Crevette is the third restaurant from Patricia Howard and the London-born chef Ed Szymanski, whose previous ventures, Dame and Lord’s, established them as the kind of restaurateurs who can transform straightforward briefs (English fish and chips; English gastropub fare) into something at once rigorously referential and creatively their own.
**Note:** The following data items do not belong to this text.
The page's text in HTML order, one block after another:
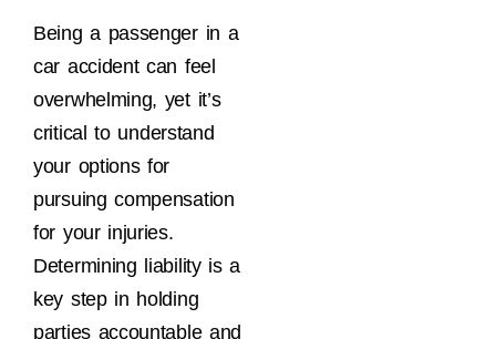
Being a passenger in a
car accident can feel
overwhelming, yet it’s
critical to understand
your options for
pursuing compensation
for your injuries.
Determining liability is a
key step in holding
parties accountable and
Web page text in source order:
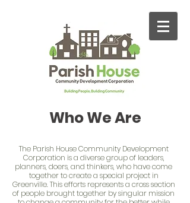
Who We Are
The Parish House Community Development
Corporation is a diverse group of leaders,
planners, doers, and thinkers, who have come
together to create a special project in
Greenville. This efforts represents a cross section
of people brought together by singular mission
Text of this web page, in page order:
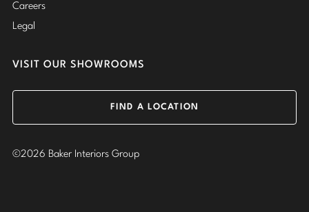
Careers
Legal
VISIT OUR SHOWROOMS
FIND A LOCATION
©2026 Baker Interiors Group
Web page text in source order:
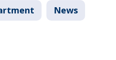
News
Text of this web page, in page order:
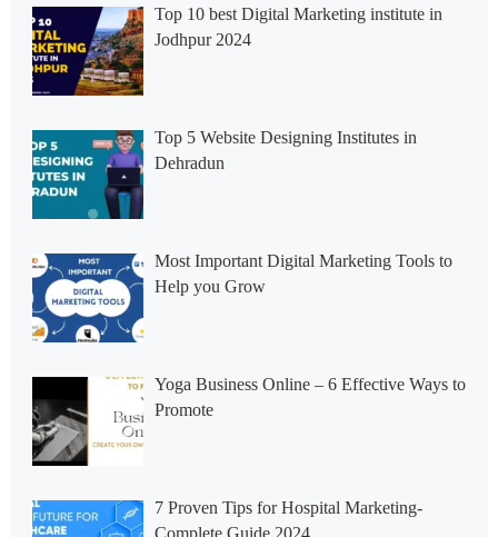
Top 10 best Digital Marketing institute in
Jodhpur 2024
Top 5 Website Designing Institutes in
Dehradun
Most Important Digital Marketing Tools to
Help you Grow
Yoga Business Online – 6 Effective Ways to
Promote
7 Proven Tips for Hospital Marketing-
Complete Guide 2024
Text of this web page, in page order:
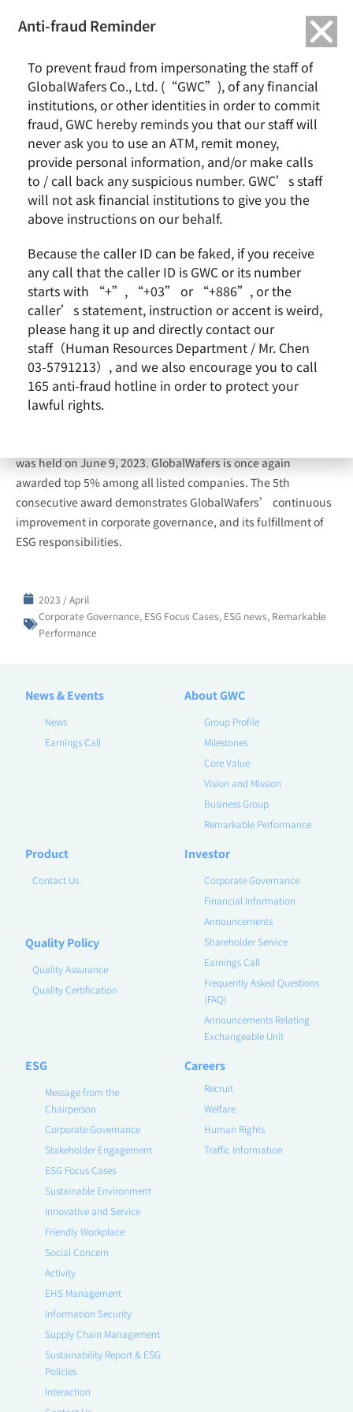
2023/04 GlobalWafers Awarded Top 5% Listed Companies in The 9th
Corporate Governance Evaluation
2023/04 GlobalWafers Awarded Top 5%
Listed Companies in The 9th Corporate
Governance Evaluation
was held on June 9, 2023. GlobalWafers is once again
awarded top 5% among all listed companies. The 5th
consecutive award demonstrates GlobalWafers’ continuous
improvement in corporate governance, and its fulfillment of
ESG responsibilities.
2023 / April
Corporate Governance, ESG Focus Cases, ESG news, Remarkable
Performance
News & Events
News
Earnings Call
About GWC
Group Profile
Milestones
Core Value
Vision and Mission
Business Group
Remarkable Performance
Product
Contact Us
Quality Policy
Quality Assurance
Quality Certification
Investor
Corporate Governance
Financial Information
Announcements
Shareholder Service
Earnings Call
Frequently Asked Questions
(FAQ)
Announcements Relating
Exchangeable Unit
ESG
Message from the
Chairperson
Corporate Governance
Stakeholder Engagement
ESG Focus Cases
Sustainable Environment
Innovative and Service
Friendly Workplace
Social Concern
Activity
EHS Management
Information Security
Supply Chain Management
Sustainability Report & ESG
Policies
Interaction
Careers
Recruit
Welfare
Human Rights
Traffic Information
Anti-fraud Reminder
To prevent fraud from impersonating the staff of
GlobalWafers Co., Ltd. (“GWC”), of any financial
institutions, or other identities in order to commit
fraud, GWC hereby reminds you that our staff will
never ask you to use an ATM, remit money,
provide personal information, and/or make calls
to / call back any suspicious number. GWC’s staff
will not ask financial institutions to give you the
above instructions on our behalf.
Because the caller ID can be faked, if you receive
any call that the caller ID is GWC or its number
starts with “+”, “+03” or “+886”, or the
caller’s statement, instruction or accent is weird,
please hang it up and directly contact our
staff（Human Resources Department / Mr. Chen
03-5791213）, and we also encourage you to call
165 anti-fraud hotline in order to protect your
lawful rights.
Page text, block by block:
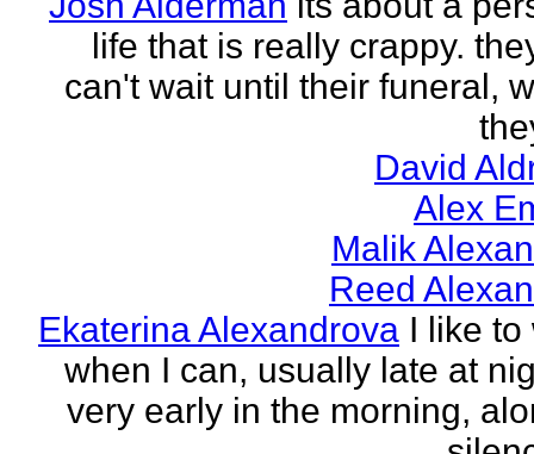
life that is really crappy.
can't wait until their funeral,
David
Alex
Malik
Reed
Ekaterina Alexandrova I like to
when I can, usually late at
very early in the morning,
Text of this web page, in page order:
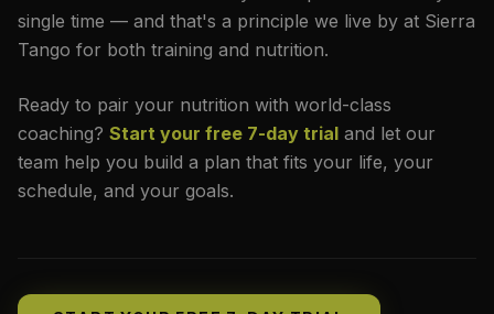
single time — and that's a principle we live by at Sierra
Tango for both training and nutrition.
Ready to pair your nutrition with world-class
coaching? Start your free 7-day trial and let our
team help you build a plan that fits your life, your
schedule, and your goals.
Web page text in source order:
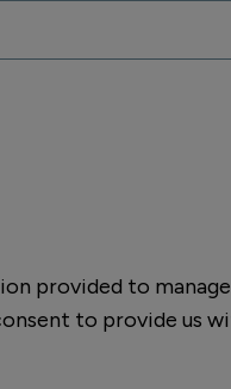
provided to
to provide us
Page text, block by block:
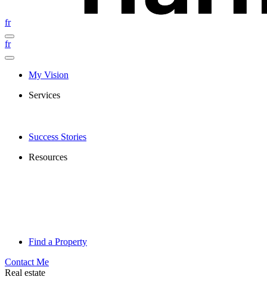
fr
fr
My Vision
Services
Success Stories
Resources
Find a Property
Contact Me
Real estate
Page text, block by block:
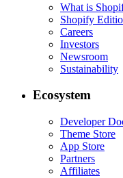
What is
Shopify
Careers
Investors
Newsroom
Sustainability
Ecosystem
Developer
Theme Store
App Store
Partners
Affiliates
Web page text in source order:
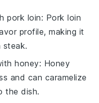
pork loin: Pork loin
profile, making it
steak.
honey: Honey
and can caramelize
the dish.
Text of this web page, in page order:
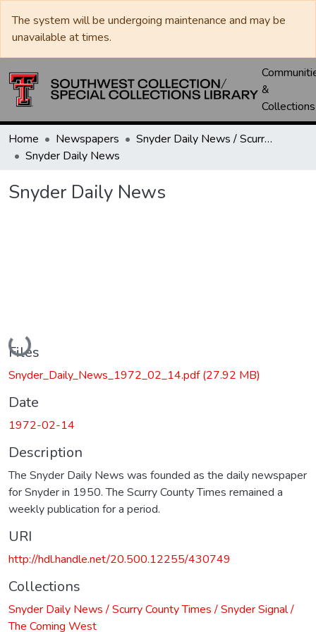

At Crevette, they’ve turned their gaze beyond Britain to assorted nearby coastlines: that thrilling swoop at the southeastern corner of the Bay of Biscay that runs from San Sebastián up to Biarritz, the lush sweep of the Cote d’Azur, the sunny arc of the Ligurian Sea. (“Crevette” is how you say “shrimp” en francais.) The space, which was previously home to the gently appalling chrome-and-leather influencer magnet Holiday Bar, has been evocatively re-outfitted in creamy whites, honey-toned wood, and the off-pastel tones of a ritzy beach club—sherbet yellow, seashell pink, melon orange, cerulean blue. A tucked-away, slightly elevated bar area seems to exist primarily for eating rather than drinking (and provides one of the neighborhood’s loveliest perches for a solo dinner); scalloped banquettes feel intimate and a little sexy. The effect is that of a restaurant that doesn’t so much thematically re-create a regional aesthetic as capture an ambient sensibility, a certain quality of light.

The menu includes a “petit aioli” (left), mussels, and assorted crudos and raw fish.

As with the chilled shrimp, the food follows a principle of easygoing elegance. A puck of Spanish tortilla is a textural feat, with tender bits of potato suspended in a vividly yellow matrix of egg that’s still slightly soft at its center; a snowcap of sweet peekytoe crab dressed in a richly saline seaweed butter adds silk on top of silk. Seafood rice with saffron, razor clams, and lobster sits somewhere in the genetic lineage of paella and related arroz con cosas, each grain plump and springy, slick with aromatic fats, harmonizing with the quiet assertiveness of the shellfish. The airy, crispy fritto misto, like the fish and chips at Dame, proves that Szymanski is one of the city’s foremost practitioners of the sacred art of deep-frying.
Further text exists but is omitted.